--- Records to use Enclosed Below ---

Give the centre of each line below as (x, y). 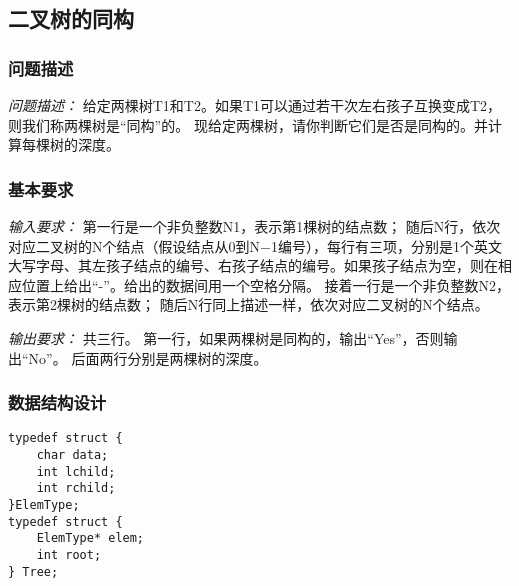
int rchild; (76, 488)
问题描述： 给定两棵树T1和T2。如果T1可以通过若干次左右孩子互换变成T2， (255, 105)
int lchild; (76, 471)
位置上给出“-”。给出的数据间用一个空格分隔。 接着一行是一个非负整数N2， (266, 284)
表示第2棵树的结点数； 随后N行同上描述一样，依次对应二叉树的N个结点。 (248, 304)
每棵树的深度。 (70, 144)
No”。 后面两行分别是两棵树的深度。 (148, 357)
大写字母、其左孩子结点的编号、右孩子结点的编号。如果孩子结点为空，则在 (253, 265)
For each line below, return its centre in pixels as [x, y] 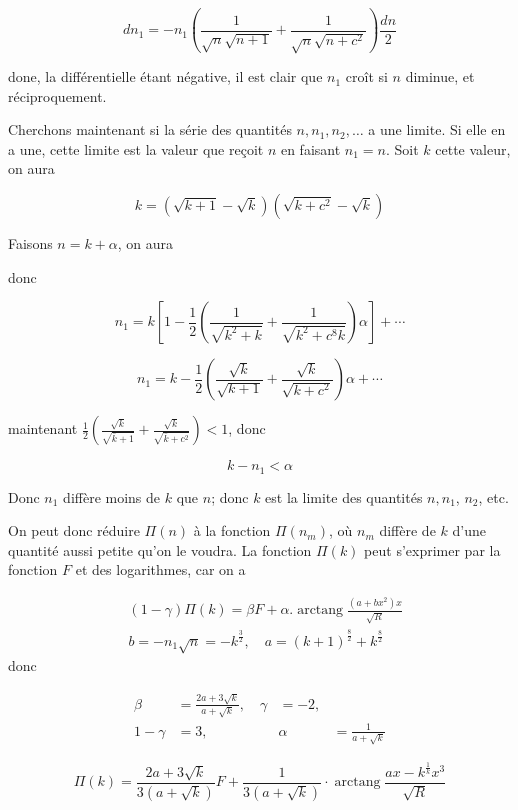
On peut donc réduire [74, 530]
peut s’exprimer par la [432, 549]
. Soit [402, 148]
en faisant [310, 148]
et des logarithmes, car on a [160, 569]
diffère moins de [112, 496]
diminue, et [440, 76]
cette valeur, [473, 148]
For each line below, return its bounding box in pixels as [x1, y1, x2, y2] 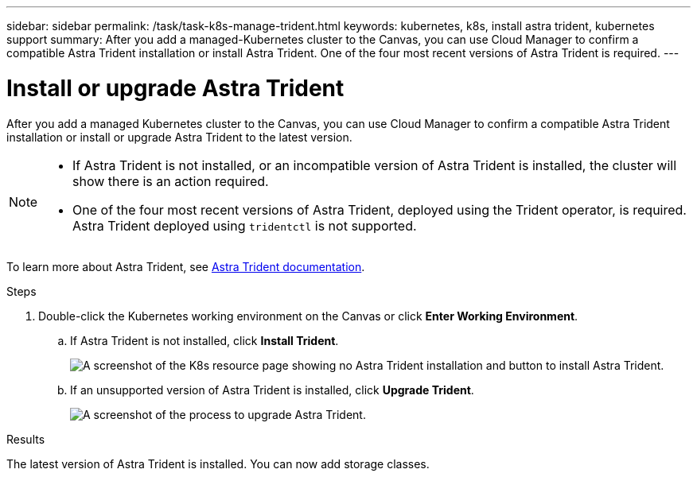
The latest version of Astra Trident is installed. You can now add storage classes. [6, 456, 430, 471]
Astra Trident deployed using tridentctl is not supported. [72, 217, 417, 234]
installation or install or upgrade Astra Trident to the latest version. [6, 130, 352, 144]
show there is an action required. [72, 173, 269, 189]
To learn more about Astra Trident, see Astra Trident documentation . [6, 259, 365, 273]
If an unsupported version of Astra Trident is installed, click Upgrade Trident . [70, 382, 474, 397]
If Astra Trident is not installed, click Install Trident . [70, 333, 339, 347]
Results [6, 432, 45, 446]
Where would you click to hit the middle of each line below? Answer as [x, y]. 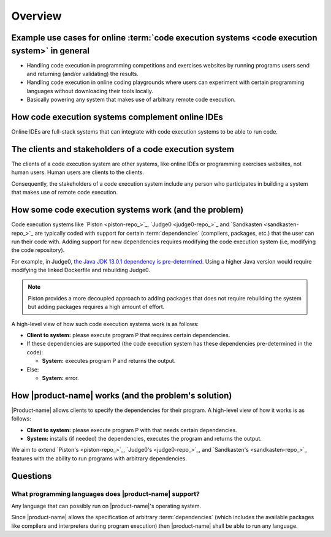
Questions [32, 476]
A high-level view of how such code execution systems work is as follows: [105, 324]
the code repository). [38, 250]
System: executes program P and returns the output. [109, 361]
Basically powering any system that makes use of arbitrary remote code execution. [131, 100]
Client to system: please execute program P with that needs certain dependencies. [132, 430]
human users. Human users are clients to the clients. [78, 172]
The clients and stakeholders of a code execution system [123, 149]
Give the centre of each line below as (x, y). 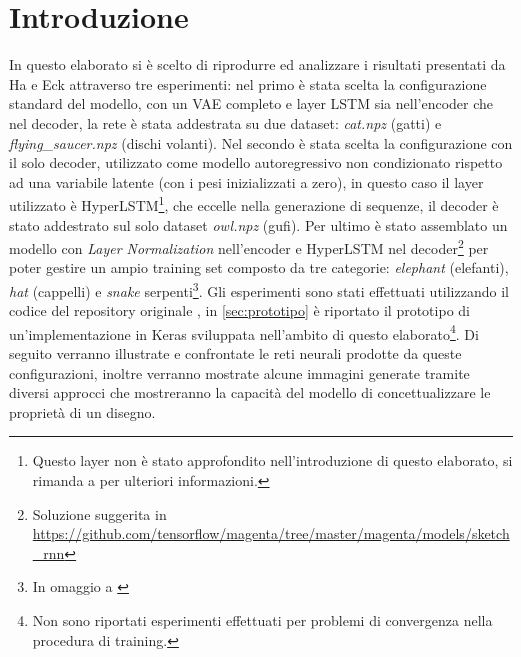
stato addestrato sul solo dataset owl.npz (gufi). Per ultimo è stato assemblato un (258, 224)
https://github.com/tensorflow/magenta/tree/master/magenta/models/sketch (271, 533)
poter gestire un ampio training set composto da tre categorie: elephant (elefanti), (259, 267)
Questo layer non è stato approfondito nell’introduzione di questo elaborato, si (272, 460)
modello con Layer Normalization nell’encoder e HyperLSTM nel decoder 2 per (249, 246)
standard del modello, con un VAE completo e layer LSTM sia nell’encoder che (251, 103)
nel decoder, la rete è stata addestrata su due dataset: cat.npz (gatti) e (225, 122)
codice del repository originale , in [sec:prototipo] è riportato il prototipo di (239, 310)
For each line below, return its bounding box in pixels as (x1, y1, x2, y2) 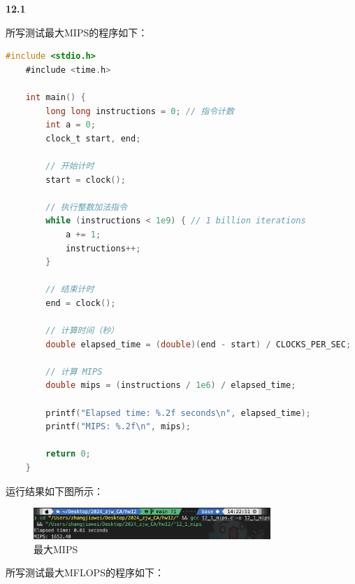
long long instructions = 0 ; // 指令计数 (45, 106, 234, 116)
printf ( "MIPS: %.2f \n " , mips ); (45, 422, 191, 432)
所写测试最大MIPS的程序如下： (6, 25, 148, 39)
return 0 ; (45, 449, 91, 459)
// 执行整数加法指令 (45, 202, 127, 212)
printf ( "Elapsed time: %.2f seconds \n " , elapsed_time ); (45, 408, 311, 418)
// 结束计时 (45, 284, 94, 295)
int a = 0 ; (45, 120, 96, 130)
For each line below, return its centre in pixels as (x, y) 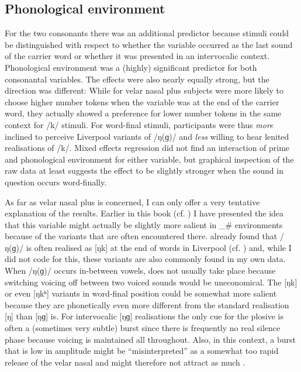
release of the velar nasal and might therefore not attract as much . (125, 362)
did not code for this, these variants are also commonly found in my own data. (145, 259)
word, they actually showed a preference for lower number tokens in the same (143, 113)
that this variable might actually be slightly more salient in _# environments (144, 224)
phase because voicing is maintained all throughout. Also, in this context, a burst (150, 339)
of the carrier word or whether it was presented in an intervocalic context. (137, 56)
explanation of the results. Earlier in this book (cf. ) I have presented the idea (144, 213)
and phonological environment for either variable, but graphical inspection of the (149, 159)
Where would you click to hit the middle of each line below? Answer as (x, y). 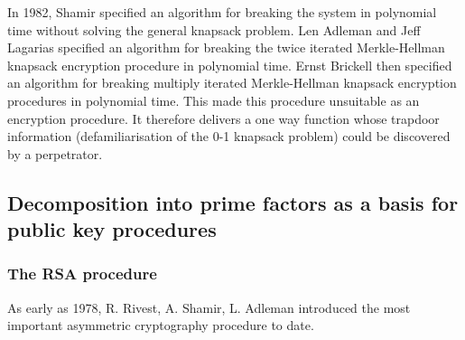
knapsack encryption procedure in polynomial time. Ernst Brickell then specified (230, 65)
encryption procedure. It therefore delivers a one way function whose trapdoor (223, 118)
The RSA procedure (82, 274)
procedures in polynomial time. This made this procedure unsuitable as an (214, 100)
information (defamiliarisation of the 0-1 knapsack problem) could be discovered (229, 136)
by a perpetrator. (55, 153)
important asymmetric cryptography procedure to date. (161, 325)
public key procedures (112, 229)
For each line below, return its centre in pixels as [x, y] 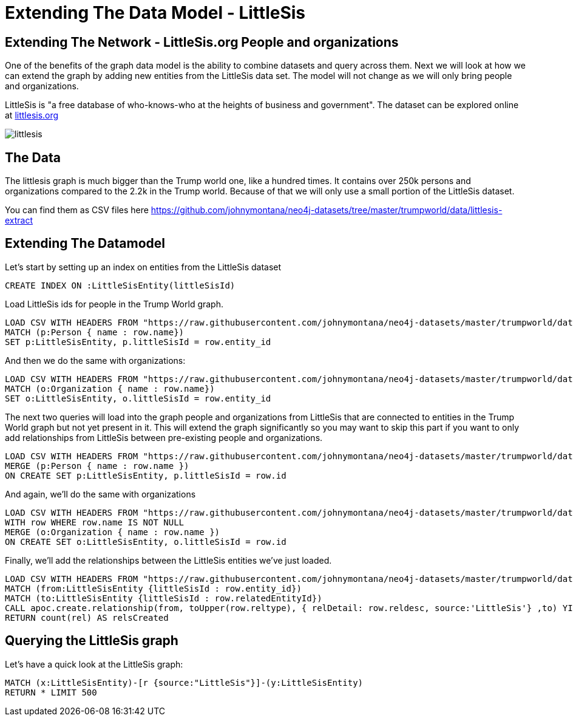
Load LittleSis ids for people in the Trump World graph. [114, 304]
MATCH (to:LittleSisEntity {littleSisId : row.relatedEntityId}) [164, 598]
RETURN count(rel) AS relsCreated [87, 617]
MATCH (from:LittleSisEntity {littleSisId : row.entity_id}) [153, 588]
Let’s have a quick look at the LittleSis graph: [94, 664]
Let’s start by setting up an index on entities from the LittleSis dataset [143, 267]
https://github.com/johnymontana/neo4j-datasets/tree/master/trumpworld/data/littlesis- [327, 210]
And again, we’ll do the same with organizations [100, 494]
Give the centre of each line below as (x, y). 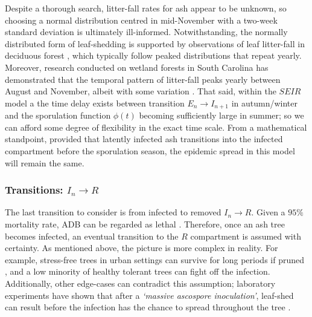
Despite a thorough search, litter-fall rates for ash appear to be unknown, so (146, 8)
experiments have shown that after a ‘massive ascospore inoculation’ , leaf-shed (149, 295)
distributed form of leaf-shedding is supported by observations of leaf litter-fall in (155, 43)
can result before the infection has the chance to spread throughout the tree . (148, 307)
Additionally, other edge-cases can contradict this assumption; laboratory (140, 283)
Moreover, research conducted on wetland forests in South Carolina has (137, 67)
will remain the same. (45, 162)
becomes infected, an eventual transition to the (92, 236)

--- End of Enclosed Records to use ---

### Work required
Every entry must be transcribed exactly. Pictures do not belong in the copy.

### Response for this exercise
Give the centre of each line below as (x, y). 
int rchild; (76, 488)
问题描述： 给定两棵树T1和T2。如果T1可以通过若干次左右孩子互换变成T2， (255, 105)
int lchild; (76, 471)
位置上给出“-”。给出的数据间用一个空格分隔。 接着一行是一个非负整数N2， (266, 284)
表示第2棵树的结点数； 随后N行同上描述一样，依次对应二叉树的N个结点。 (248, 304)
每棵树的深度。 (70, 144)
No”。 后面两行分别是两棵树的深度。 (148, 357)
大写字母、其左孩子结点的编号、右孩子结点的编号。如果孩子结点为空，则在 (253, 265)
For each line below, return its centre in pixels as [x, y] 
On peut donc réduire [74, 530]
peut s’exprimer par la [432, 549]
. Soit [402, 148]
en faisant [310, 148]
et des logarithmes, car on a [160, 569]
diffère moins de [112, 496]
diminue, et [440, 76]
cette valeur, [473, 148]
For each line below, return its bounding box in pixels as [x1, y1, x2, y2] 
The latest version of Astra Trident is installed. You can now add storage classes. [6, 456, 430, 471]
Astra Trident deployed using tridentctl is not supported. [72, 217, 417, 234]
installation or install or upgrade Astra Trident to the latest version. [6, 130, 352, 144]
show there is an action required. [72, 173, 269, 189]
To learn more about Astra Trident, see Astra Trident documentation . [6, 259, 365, 273]
If an unsupported version of Astra Trident is installed, click Upgrade Trident . [70, 382, 474, 397]
If Astra Trident is not installed, click Install Trident . [70, 333, 339, 347]
Results [6, 432, 45, 446]
Where would you click to hit the middle of each line below? Answer as [x, y]. 
Questions [32, 476]
A high-level view of how such code execution systems work is as follows: [105, 324]
the code repository). [38, 250]
System: executes program P and returns the output. [109, 361]
Basically powering any system that makes use of arbitrary remote code execution. [131, 100]
Client to system: please execute program P with that needs certain dependencies. [132, 430]
human users. Human users are clients to the clients. [78, 172]
The clients and stakeholders of a code execution system [123, 149]
Give the centre of each line below as (x, y). 
stato addestrato sul solo dataset owl.npz (gufi). Per ultimo è stato assemblato un (258, 224)
https://github.com/tensorflow/magenta/tree/master/magenta/models/sketch (271, 533)
poter gestire un ampio training set composto da tre categorie: elephant (elefanti), (259, 267)
Questo layer non è stato approfondito nell’introduzione di questo elaborato, si (272, 460)
modello con Layer Normalization nell’encoder e HyperLSTM nel decoder 2 per (249, 246)
standard del modello, con un VAE completo e layer LSTM sia nell’encoder che (251, 103)
nel decoder, la rete è stata addestrata su due dataset: cat.npz (gatti) e (225, 122)
codice del repository originale , in [sec:prototipo] è riportato il prototipo di (239, 310)
For each line below, return its bounding box in pixels as (x1, y1, x2, y2) 
long long instructions = 0 ; // 指令计数 (45, 106, 234, 116)
printf ( "MIPS: %.2f \n " , mips ); (45, 422, 191, 432)
所写测试最大MIPS的程序如下： (6, 25, 148, 39)
return 0 ; (45, 449, 91, 459)
// 执行整数加法指令 (45, 202, 127, 212)
printf ( "Elapsed time: %.2f seconds \n " , elapsed_time ); (45, 408, 311, 418)
// 结束计时 (45, 284, 94, 295)
int a = 0 ; (45, 120, 96, 130)
For each line below, return its centre in pixels as (x, y) 
release of the velar nasal and might therefore not attract as much . (125, 362)
did not code for this, these variants are also commonly found in my own data. (145, 259)
word, they actually showed a preference for lower number tokens in the same (143, 113)
that this variable might actually be slightly more salient in _# environments (144, 224)
phase because voicing is maintained all throughout. Also, in this context, a burst (150, 339)
of the carrier word or whether it was presented in an intervocalic context. (137, 56)
explanation of the results. Earlier in this book (cf. ) I have presented the idea (144, 213)
and phonological environment for either variable, but graphical inspection of the (149, 159)
Where would you click to hit the middle of each line below? Answer as (x, y). 
knapsack encryption procedure in polynomial time. Ernst Brickell then specified (230, 65)
encryption procedure. It therefore delivers a one way function whose trapdoor (223, 118)
The RSA procedure (82, 274)
procedures in polynomial time. This made this procedure unsuitable as an (214, 100)
information (defamiliarisation of the 0-1 knapsack problem) could be discovered (229, 136)
by a perpetrator. (55, 153)
important asymmetric cryptography procedure to date. (161, 325)
public key procedures (112, 229)
For each line below, return its centre in pixels as [x, y] 
Load LittleSis ids for people in the Trump World graph. [114, 304]
MATCH (to:LittleSisEntity {littleSisId : row.relatedEntityId}) [164, 598]
RETURN count(rel) AS relsCreated [87, 617]
MATCH (from:LittleSisEntity {littleSisId : row.entity_id}) [153, 588]
Let’s have a quick look at the LittleSis graph: [94, 664]
Let’s start by setting up an index on entities from the LittleSis dataset [143, 267]
https://github.com/johnymontana/neo4j-datasets/tree/master/trumpworld/data/littlesis- [327, 210]
And again, we’ll do the same with organizations [100, 494]
Give the centre of each line below as (x, y). 
Despite a thorough search, litter-fall rates for ash appear to be unknown, so (146, 8)
experiments have shown that after a ‘massive ascospore inoculation’ , leaf-shed (149, 295)
distributed form of leaf-shedding is supported by observations of leaf litter-fall in (155, 43)
can result before the infection has the chance to spread throughout the tree . (148, 307)
Additionally, other edge-cases can contradict this assumption; laboratory (140, 283)
Moreover, research conducted on wetland forests in South Carolina has (137, 67)
will remain the same. (45, 162)
becomes infected, an eventual transition to the (92, 236)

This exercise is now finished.